[Dataset excerpts]
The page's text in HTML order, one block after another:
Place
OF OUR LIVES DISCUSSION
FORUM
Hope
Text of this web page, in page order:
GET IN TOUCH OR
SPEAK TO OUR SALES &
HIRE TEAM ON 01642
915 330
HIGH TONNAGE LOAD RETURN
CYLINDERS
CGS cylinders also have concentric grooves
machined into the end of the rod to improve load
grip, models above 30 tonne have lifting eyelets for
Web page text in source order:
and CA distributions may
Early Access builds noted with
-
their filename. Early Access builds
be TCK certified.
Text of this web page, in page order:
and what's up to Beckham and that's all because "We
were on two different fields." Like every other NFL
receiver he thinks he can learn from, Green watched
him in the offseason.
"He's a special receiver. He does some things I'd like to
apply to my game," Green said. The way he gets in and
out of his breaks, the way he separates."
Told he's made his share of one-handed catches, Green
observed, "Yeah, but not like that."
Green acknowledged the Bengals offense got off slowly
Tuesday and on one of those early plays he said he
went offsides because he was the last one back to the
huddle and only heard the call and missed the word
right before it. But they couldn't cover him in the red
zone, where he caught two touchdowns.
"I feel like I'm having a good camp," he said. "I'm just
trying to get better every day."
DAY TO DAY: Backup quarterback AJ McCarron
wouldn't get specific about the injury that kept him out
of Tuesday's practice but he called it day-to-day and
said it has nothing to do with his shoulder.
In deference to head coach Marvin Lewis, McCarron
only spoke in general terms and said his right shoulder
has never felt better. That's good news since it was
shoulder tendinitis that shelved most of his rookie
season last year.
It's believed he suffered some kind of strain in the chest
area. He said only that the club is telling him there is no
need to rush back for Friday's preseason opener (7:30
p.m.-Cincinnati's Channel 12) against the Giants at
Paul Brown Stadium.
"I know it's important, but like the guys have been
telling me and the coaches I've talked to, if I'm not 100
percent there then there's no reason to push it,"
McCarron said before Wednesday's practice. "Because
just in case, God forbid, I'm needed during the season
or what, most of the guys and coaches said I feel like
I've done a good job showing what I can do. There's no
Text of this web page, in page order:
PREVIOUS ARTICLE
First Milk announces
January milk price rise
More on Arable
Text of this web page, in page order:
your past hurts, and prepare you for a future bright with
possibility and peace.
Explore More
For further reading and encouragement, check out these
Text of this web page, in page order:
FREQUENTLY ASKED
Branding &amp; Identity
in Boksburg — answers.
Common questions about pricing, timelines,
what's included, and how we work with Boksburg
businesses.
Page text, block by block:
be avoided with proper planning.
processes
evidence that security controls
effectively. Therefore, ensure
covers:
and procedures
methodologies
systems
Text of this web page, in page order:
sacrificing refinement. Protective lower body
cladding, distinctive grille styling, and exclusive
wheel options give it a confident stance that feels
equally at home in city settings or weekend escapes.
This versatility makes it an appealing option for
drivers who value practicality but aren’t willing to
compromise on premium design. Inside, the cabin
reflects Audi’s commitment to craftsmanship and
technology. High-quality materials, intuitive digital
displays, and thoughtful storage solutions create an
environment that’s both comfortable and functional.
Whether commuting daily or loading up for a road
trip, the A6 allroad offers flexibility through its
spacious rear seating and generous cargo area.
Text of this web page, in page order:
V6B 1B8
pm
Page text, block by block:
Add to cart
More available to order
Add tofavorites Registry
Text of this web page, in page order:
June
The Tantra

— What is needed —
Give every record again, exactly as it appears.

— Result —
The page's text in HTML order, one block after another:
Place
OF OUR LIVES DISCUSSION
FORUM
Hope
Text of this web page, in page order:
GET IN TOUCH OR
SPEAK TO OUR SALES &
HIRE TEAM ON 01642
915 330
HIGH TONNAGE LOAD RETURN
CYLINDERS
CGS cylinders also have concentric grooves
machined into the end of the rod to improve load
grip, models above 30 tonne have lifting eyelets for
Web page text in source order:
and CA distributions may
Early Access builds noted with
-
their filename. Early Access builds
be TCK certified.
Text of this web page, in page order:
and what's up to Beckham and that's all because "We
were on two different fields." Like every other NFL
receiver he thinks he can learn from, Green watched
him in the offseason.
"He's a special receiver. He does some things I'd like to
apply to my game," Green said. The way he gets in and
out of his breaks, the way he separates."
Told he's made his share of one-handed catches, Green
observed, "Yeah, but not like that."
Green acknowledged the Bengals offense got off slowly
Tuesday and on one of those early plays he said he
went offsides because he was the last one back to the
huddle and only heard the call and missed the word
right before it. But they couldn't cover him in the red
zone, where he caught two touchdowns.
"I feel like I'm having a good camp," he said. "I'm just
trying to get better every day."
DAY TO DAY: Backup quarterback AJ McCarron
wouldn't get specific about the injury that kept him out
of Tuesday's practice but he called it day-to-day and
said it has nothing to do with his shoulder.
In deference to head coach Marvin Lewis, McCarron
only spoke in general terms and said his right shoulder
has never felt better. That's good news since it was
shoulder tendinitis that shelved most of his rookie
season last year.
It's believed he suffered some kind of strain in the chest
area. He said only that the club is telling him there is no
need to rush back for Friday's preseason opener (7:30
p.m.-Cincinnati's Channel 12) against the Giants at
Paul Brown Stadium.
"I know it's important, but like the guys have been
telling me and the coaches I've talked to, if I'm not 100
percent there then there's no reason to push it,"
McCarron said before Wednesday's practice. "Because
just in case, God forbid, I'm needed during the season
or what, most of the guys and coaches said I feel like
I've done a good job showing what I can do. There's no
Text of this web page, in page order:
PREVIOUS ARTICLE
First Milk announces
January milk price rise
More on Arable
Text of this web page, in page order:
your past hurts, and prepare you for a future bright with
possibility and peace.
Explore More
For further reading and encouragement, check out these
Text of this web page, in page order:
FREQUENTLY ASKED
Branding &amp; Identity
in Boksburg — answers.
Common questions about pricing, timelines,
what's included, and how we work with Boksburg
businesses.
Page text, block by block:
be avoided with proper planning.
processes
evidence that security controls
effectively. Therefore, ensure
covers:
and procedures
methodologies
systems
Text of this web page, in page order:
sacrificing refinement. Protective lower body
cladding, distinctive grille styling, and exclusive
wheel options give it a confident stance that feels
equally at home in city settings or weekend escapes.
This versatility makes it an appealing option for
drivers who value practicality but aren’t willing to
compromise on premium design. Inside, the cabin
reflects Audi’s commitment to craftsmanship and
technology. High-quality materials, intuitive digital
displays, and thoughtful storage solutions create an
environment that’s both comfortable and functional.
Whether commuting daily or loading up for a road
trip, the A6 allroad offers flexibility through its
spacious rear seating and generous cargo area.
Text of this web page, in page order:
V6B 1B8
pm
Page text, block by block:
Add to cart
More available to order
Add tofavorites Registry
Text of this web page, in page order:
June
The Tantra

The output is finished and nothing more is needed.